L'agitazione ebraica per l'indipendenza culminò, una generazione dopo la morte di Gesù, con una rivolta che durò otto anni prima che fosse completamente sedata.
L'affermazione che Gesù apparve vivo ai suoi discepoli dopo la sua morte, "perché i profeti di Dio avevano profetizzato queste e innumerevoli altre cose meravigliose su di lui" è chiaramente un'espressione di fede.

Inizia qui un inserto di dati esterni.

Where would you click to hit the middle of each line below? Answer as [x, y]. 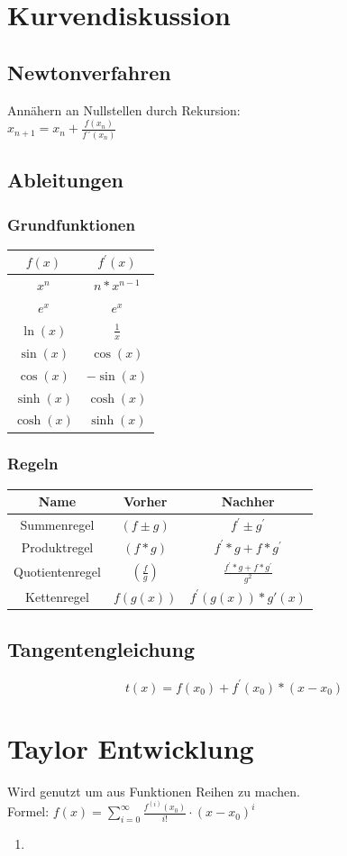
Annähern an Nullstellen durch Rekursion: [124, 109]
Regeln [33, 464]
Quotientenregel [57, 572]
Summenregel [57, 525]
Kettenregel [57, 596]
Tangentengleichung [101, 649]
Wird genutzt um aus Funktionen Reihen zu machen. [154, 791]
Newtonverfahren [89, 72]
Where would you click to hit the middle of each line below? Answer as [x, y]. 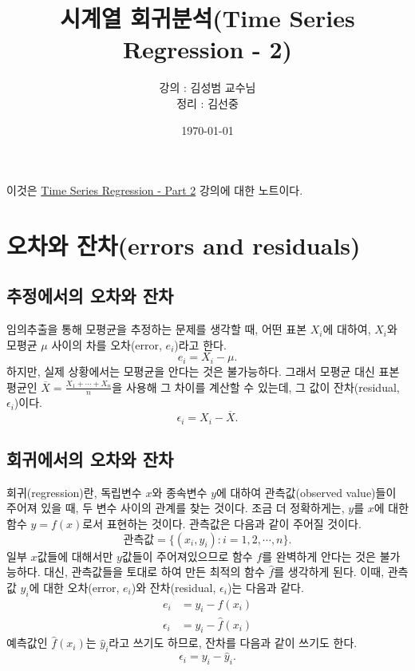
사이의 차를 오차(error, [107, 344]
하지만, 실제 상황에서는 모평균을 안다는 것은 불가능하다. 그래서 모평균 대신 [191, 371]
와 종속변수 [180, 492]
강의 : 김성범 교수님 [207, 87]
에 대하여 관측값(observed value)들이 [306, 492]
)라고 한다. [200, 344]
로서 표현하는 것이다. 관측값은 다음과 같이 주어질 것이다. [222, 523]
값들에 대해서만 [75, 556]
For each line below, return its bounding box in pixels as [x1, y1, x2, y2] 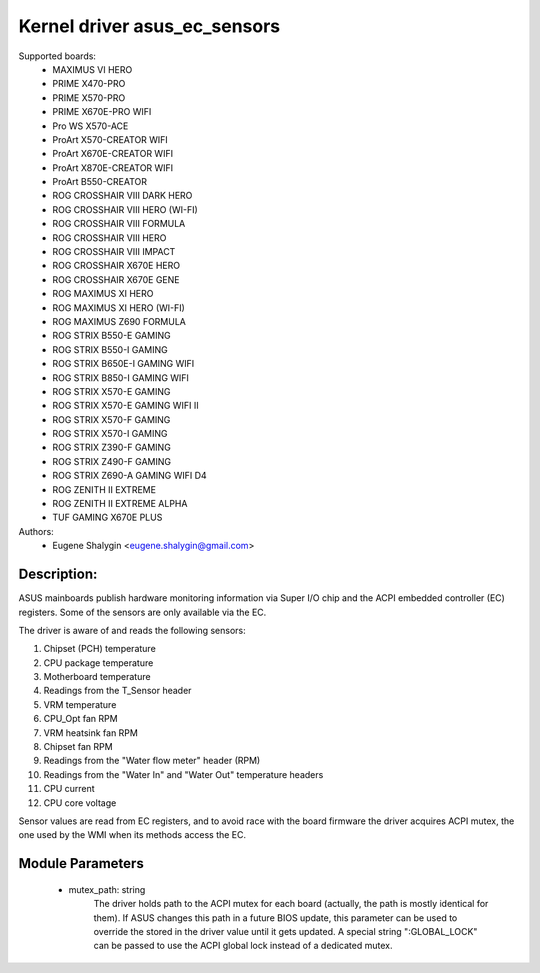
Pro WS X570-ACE [52, 120, 129, 132]
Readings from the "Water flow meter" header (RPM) [43, 755, 261, 767]
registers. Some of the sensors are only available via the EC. [18, 606, 267, 618]
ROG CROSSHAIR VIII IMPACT [52, 246, 176, 258]
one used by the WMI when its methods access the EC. [18, 829, 247, 841]
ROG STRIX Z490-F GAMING [52, 455, 172, 467]
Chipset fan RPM [43, 741, 114, 753]
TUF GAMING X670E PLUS [52, 511, 163, 524]
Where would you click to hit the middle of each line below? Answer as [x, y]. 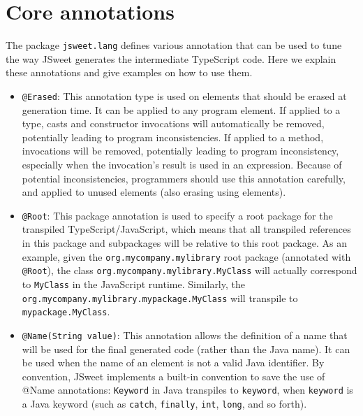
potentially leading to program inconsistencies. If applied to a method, [173, 137]
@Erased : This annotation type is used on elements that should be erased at [184, 95]
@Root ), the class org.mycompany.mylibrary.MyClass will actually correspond [190, 270]
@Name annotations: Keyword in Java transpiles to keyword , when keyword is [187, 390]
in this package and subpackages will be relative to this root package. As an [184, 243]
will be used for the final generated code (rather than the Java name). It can [186, 349]
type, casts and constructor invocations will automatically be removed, [173, 123]
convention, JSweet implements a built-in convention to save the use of [173, 376]
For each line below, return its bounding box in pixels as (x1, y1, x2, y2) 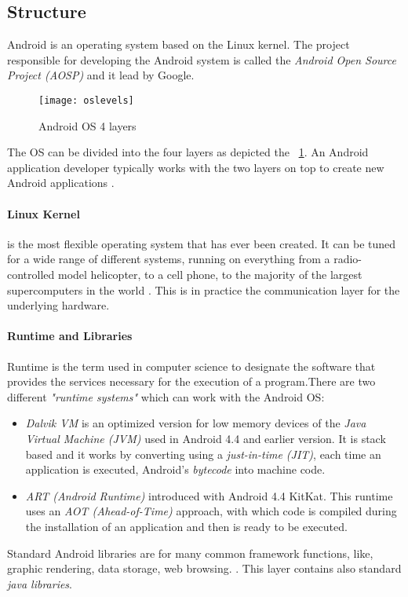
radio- (333, 251, 362, 267)
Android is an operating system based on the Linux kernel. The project (7, 36, 350, 53)
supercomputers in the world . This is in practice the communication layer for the (7, 281, 400, 298)
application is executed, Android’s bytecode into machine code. (25, 461, 326, 478)
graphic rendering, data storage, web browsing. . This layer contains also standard (7, 560, 402, 577)
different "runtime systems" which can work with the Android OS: (7, 388, 325, 405)
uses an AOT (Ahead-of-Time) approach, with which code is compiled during (25, 503, 397, 519)
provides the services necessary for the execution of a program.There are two (7, 373, 376, 390)
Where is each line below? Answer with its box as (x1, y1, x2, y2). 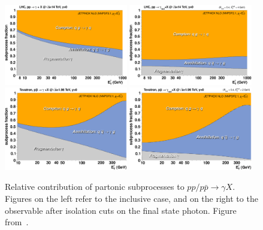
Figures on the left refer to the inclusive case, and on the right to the (5, 192, 258, 205)
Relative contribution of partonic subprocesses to (5, 180, 185, 193)
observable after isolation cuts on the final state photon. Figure (5, 204, 237, 216)
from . (5, 216, 29, 228)
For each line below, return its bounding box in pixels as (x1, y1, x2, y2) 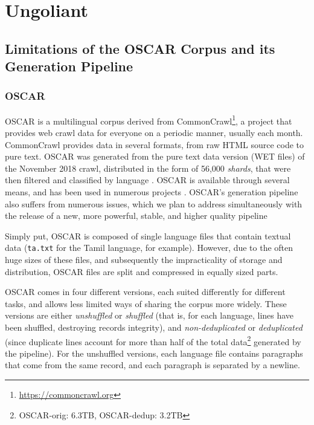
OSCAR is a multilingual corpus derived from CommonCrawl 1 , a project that (5, 112, 292, 127)
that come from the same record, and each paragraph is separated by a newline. (5, 358, 300, 371)
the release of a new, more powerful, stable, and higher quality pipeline (5, 209, 268, 222)
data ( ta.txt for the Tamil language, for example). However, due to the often (5, 241, 293, 254)
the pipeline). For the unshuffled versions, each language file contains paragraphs (5, 346, 303, 359)
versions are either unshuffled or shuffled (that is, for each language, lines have (5, 309, 294, 322)
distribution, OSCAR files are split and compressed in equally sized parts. (5, 265, 278, 277)
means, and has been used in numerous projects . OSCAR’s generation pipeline (5, 185, 298, 198)
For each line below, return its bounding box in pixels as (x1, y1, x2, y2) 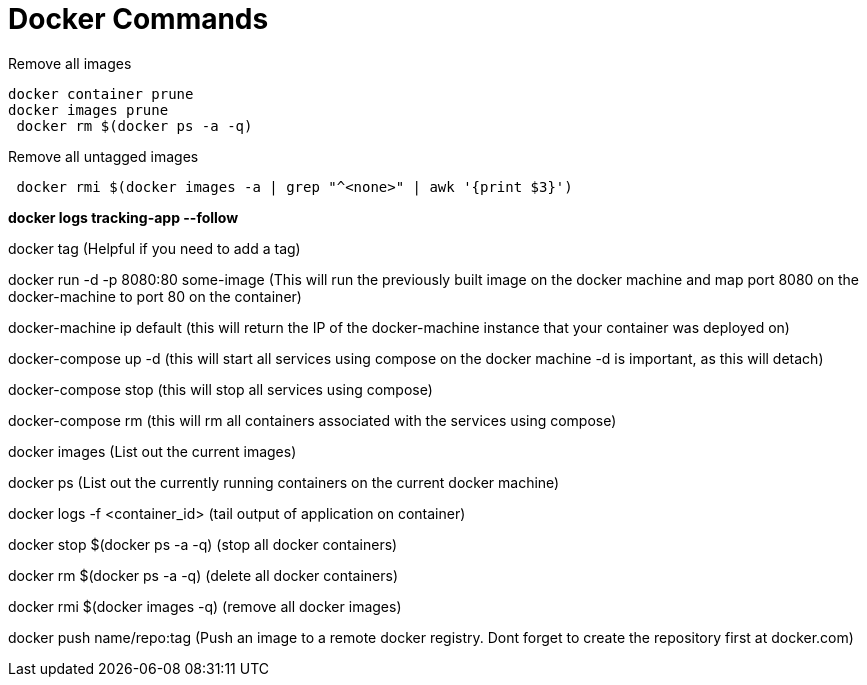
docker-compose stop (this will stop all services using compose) (8, 380, 433, 398)
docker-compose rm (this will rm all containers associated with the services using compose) (8, 411, 617, 429)
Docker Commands (8, 2, 269, 36)
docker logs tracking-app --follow (8, 208, 239, 226)
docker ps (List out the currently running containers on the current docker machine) (8, 473, 560, 491)
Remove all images (8, 54, 132, 72)
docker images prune (8, 101, 169, 118)
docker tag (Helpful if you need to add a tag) (8, 239, 301, 257)

Essa deve essere un'interpolazione Cristiana perchè non c'è alcuna profezia di questo tipo prima del Nuovo Testamento. Andre Dubarle suggerisce di seguire la maggioranza dei vari testimoni indiretti del Testimonium fra i Padri della Chiesa [Andre M. Dubarle, "Le temoignage de Josephe sur Jesus d'apres la tradition indirecte," Revue biblique 80 (1973): 499.]
Ma le decisioni degli studiosi non si costituiscono propriamente in questa maniera, specialmente perché molti di questi testimoni hanno semplicemente seguito i predecessori e non hanno quindi presentato una visione indipendente.
Il passaggio si riferisce alla "tribù dei Cristiani" ma è poco verosimile che Giuseppe si riferisse ai Cristiani come una nazione, distinta dagli Ebrei e dai gentili. La parola "Christians" (Χριστιανῶν) non si trova in nessun altro passaggio delle opere di Giuseppe. La frase "tribe of Christians" si trova due volte nelle opere di Eusebio e in nessuna altra delle opere dei primi scrittori Cristiani. [Eusebius, Historia ecclesiastica 3.33.2, 3. Olson, "Eusebius and the Testimonium Flavianum," 312, n. 12, cites this as the reason that Solomon Zeitlin, "The Christ Passage in Josephus," Jewish Quarterly Review 18 (1928): 231-255, identifies Eusebius as the author of the Testimonium.]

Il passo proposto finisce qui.